If the terminal base pair of the duplex occupies the same configuration in the pre-translocation state that the nascent base pair occupies in the post-translocation state ternary complex,²⁸ the destabilization of the pre-translocation state by a primer terminal 2′-OH group would be predicted to be attenuated by the Y254V mutation, via a structural mechanism analogous to the mechanism by which the Y254V mutation increases rNTP binding affinity in the post-translocation state (Figure 4).

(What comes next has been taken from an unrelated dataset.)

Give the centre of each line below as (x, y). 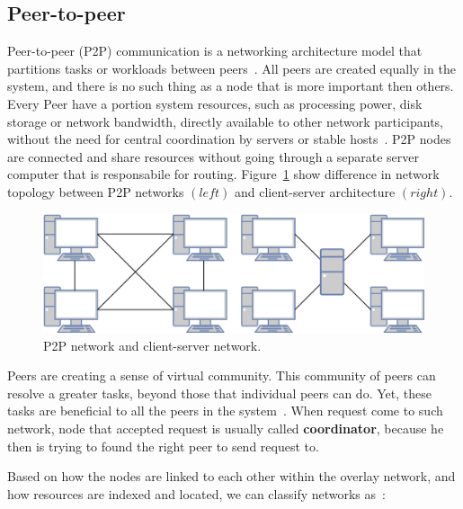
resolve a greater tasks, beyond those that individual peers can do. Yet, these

Consistent with this prediction, when complexes are formed between the Y254V enzyme and DNA1-OH_H, the Y254V mutation almost fully alleviates the ∼7-fold increase in r₁ caused by the introduction of the 2′-OH into complexes formed with the wild-type or D12A/D66A enzymes (Figure 5a); r₁ for complexes of Y254V with DNA1-OH_H is very similar to r₁ for wild-type or D12A/D66A complexes formed with DNA1-H_H. In the complexes formed with DNA1-OH_H, the Y254V mutant yields ∼2-fold decrease in r₂ and a small decrease in the slope of log(r₂) vs voltage, relative to the wild-type or D12A/D66A complexes formed with DNA1-OH_H. These effects of the Y254V mutation on r₂ in complexes formed with DNA1-OH_H are similar to the effects of introducing the mutation in DNA1-H_H complexes.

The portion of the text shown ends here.